There is I think a desire to over educate which often means to half educate the Catholic population. In my reading I have often come to realize just how ignorant I am and how much there is to know. I think the real issue is how much we really need to know in order to live as Catholics. I would say we need to know less than men like Newman would believe. When I was young I was an amateur fighter of sorts. I came to realize that I could pulverize people with just the basics. Nothing fancy just stick to the basics. Much of popular, local, ignorant Catholicism is just that, the basics. In my humble view it works quite well. There are often eccentricities mixed in but the workable basics are always there. I have often seen uneducated Catholics live their faith in a profound way utilizing just the basics. It is for most men as simple as that.
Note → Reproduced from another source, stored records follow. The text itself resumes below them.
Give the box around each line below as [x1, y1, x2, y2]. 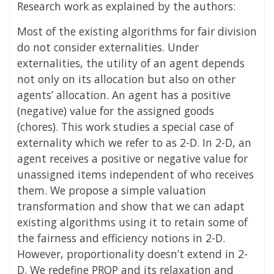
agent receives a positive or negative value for [17, 150, 248, 166]
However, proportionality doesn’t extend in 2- [17, 246, 248, 261]
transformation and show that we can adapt [17, 198, 245, 213]
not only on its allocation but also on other [17, 71, 235, 86]
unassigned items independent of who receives [17, 166, 254, 182]
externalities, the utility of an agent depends [17, 55, 245, 70]
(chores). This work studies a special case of [17, 119, 234, 134]
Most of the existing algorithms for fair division [17, 23, 257, 39]
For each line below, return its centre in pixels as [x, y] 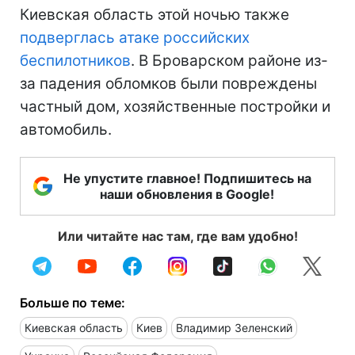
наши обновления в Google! [187, 194]
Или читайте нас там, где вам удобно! [177, 236]
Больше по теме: [73, 302]
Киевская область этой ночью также [155, 14]
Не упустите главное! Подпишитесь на [187, 178]
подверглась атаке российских [135, 37]
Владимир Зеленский [234, 327]
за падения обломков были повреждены [168, 83]
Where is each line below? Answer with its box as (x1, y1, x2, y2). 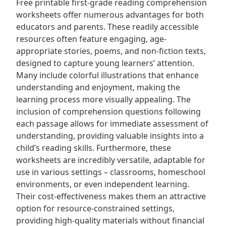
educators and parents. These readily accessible (16, 21, 199, 32)
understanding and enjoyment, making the (16, 82, 180, 93)
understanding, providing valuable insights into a (16, 130, 204, 141)
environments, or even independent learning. (16, 179, 189, 190)
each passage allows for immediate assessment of (16, 118, 208, 129)
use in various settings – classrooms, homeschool (16, 166, 205, 178)
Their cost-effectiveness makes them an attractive (16, 191, 206, 202)
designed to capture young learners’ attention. (16, 58, 194, 69)
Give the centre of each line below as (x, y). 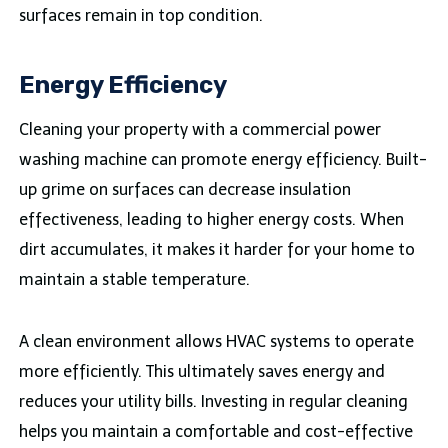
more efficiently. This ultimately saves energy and (201, 372)
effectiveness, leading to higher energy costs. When (211, 220)
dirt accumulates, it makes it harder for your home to (216, 250)
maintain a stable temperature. (134, 280)
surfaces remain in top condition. (140, 16)
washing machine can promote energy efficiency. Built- (222, 160)
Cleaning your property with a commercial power (199, 130)
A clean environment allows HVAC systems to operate (216, 342)
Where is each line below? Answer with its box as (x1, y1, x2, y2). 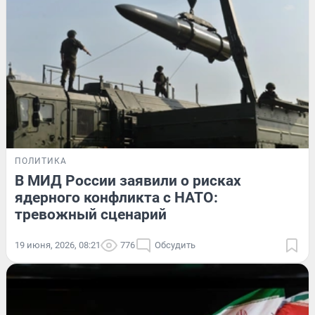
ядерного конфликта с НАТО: (15, 188, 218, 206)
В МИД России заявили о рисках (15, 172, 241, 189)
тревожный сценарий (15, 205, 167, 223)
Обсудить (155, 239, 195, 250)
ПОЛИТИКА (15, 155, 67, 166)
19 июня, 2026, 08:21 (15, 239, 101, 250)
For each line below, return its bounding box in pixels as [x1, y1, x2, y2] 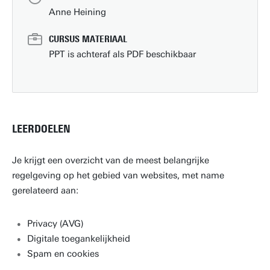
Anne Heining [49, 7, 106, 17]
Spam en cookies [27, 248, 99, 259]
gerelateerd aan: [12, 185, 81, 196]
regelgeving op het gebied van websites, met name [12, 170, 224, 181]
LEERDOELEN [12, 122, 71, 136]
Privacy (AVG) [27, 218, 84, 229]
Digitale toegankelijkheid [27, 233, 130, 244]
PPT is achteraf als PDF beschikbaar [49, 49, 196, 60]
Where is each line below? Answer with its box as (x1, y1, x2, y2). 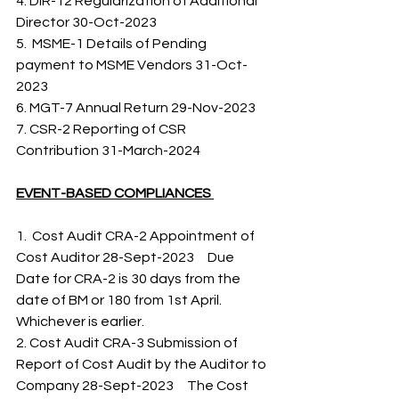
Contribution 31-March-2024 (16, 143, 208, 158)
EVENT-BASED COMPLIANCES (16, 186, 214, 200)
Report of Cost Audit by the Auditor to (16, 357, 269, 371)
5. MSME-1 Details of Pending (16, 37, 209, 51)
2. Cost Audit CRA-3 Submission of (16, 336, 240, 350)
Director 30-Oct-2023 (16, 15, 159, 29)
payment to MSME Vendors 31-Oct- (16, 58, 248, 72)
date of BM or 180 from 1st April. (16, 293, 224, 307)
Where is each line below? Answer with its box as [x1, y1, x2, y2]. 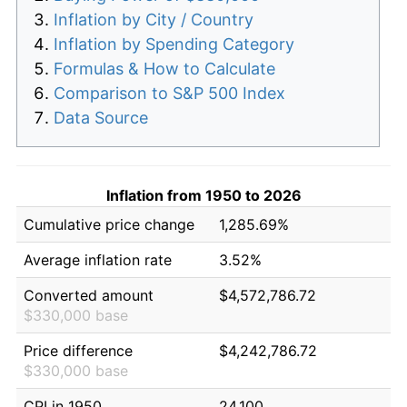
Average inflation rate [24, 250, 172, 269]
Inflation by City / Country [54, 9, 253, 29]
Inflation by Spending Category [54, 34, 294, 54]
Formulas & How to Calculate [54, 58, 275, 78]
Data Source [54, 107, 148, 127]
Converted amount [24, 285, 154, 304]
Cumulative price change [24, 214, 194, 233]
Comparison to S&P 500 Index [54, 83, 285, 103]
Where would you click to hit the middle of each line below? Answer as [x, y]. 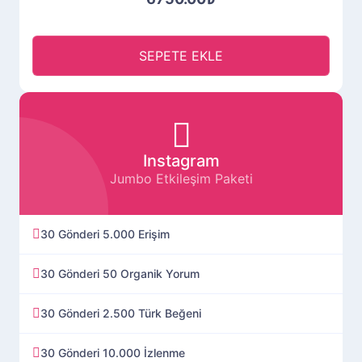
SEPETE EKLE [181, 55]
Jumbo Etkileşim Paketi [181, 178]
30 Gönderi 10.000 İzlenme [113, 352]
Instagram [181, 160]
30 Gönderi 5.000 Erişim [105, 234]
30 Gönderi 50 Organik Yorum [120, 273]
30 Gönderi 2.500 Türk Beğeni [121, 313]
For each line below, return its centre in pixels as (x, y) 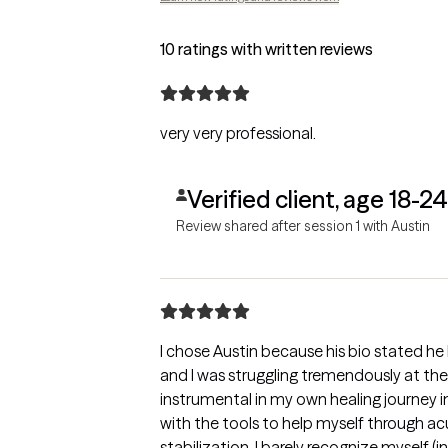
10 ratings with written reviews (266, 48)
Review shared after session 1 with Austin (303, 225)
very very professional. (238, 132)
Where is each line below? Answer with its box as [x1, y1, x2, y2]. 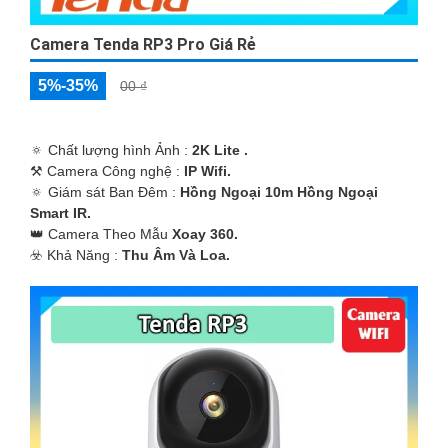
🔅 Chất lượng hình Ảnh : [30, 142, 192, 159]
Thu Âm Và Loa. [122, 247, 230, 264]
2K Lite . [192, 142, 248, 159]
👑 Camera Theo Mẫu [30, 226, 172, 243]
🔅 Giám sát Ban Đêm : [30, 184, 180, 201]
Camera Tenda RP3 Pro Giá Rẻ [30, 35, 256, 55]
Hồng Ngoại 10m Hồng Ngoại [180, 184, 378, 201]
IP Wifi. [184, 163, 231, 180]
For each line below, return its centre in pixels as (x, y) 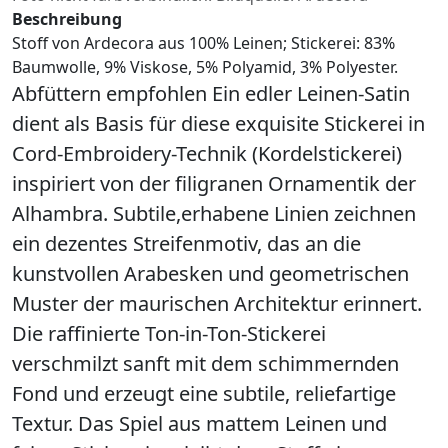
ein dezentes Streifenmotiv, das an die (186, 243)
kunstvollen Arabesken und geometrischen (210, 273)
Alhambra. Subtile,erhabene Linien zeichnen (214, 213)
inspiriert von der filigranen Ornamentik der (214, 183)
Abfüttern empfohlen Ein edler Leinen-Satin (211, 93)
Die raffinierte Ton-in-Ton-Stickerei (169, 333)
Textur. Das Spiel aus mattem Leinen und (199, 423)
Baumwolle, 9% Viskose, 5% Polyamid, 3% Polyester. (205, 66)
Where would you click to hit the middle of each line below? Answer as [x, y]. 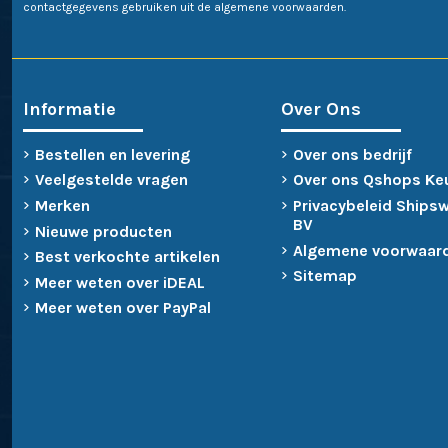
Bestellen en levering [112, 154]
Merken [62, 205]
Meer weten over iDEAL [119, 282]
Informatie [69, 108]
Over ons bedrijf [352, 154]
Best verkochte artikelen [127, 257]
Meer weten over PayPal [122, 308]
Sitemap [324, 276]
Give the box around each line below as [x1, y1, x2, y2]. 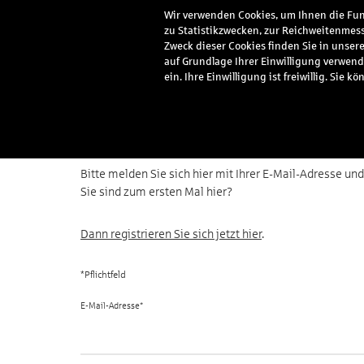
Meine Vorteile [216, 34, 301, 50]
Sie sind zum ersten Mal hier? [80, 185, 232, 198]
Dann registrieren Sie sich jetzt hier [80, 227, 262, 240]
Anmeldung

Of course it gets tougher for the educated and the professional religious who are always thinking. For the common run of the mill Catholic it is rather simple. For an educated Protestant like Newman the masses of uneducated Catholics might have seemed a project in need of renewal. The faith has existed among such people for centuries. Tradition, habit and custom are as valid a means of guarding the faith as education. The tribe is simply an effective means of maintaining all things human and often things divine. Sometimes modern smart guys are bothered by that. I guess it is because they didn’t think it up.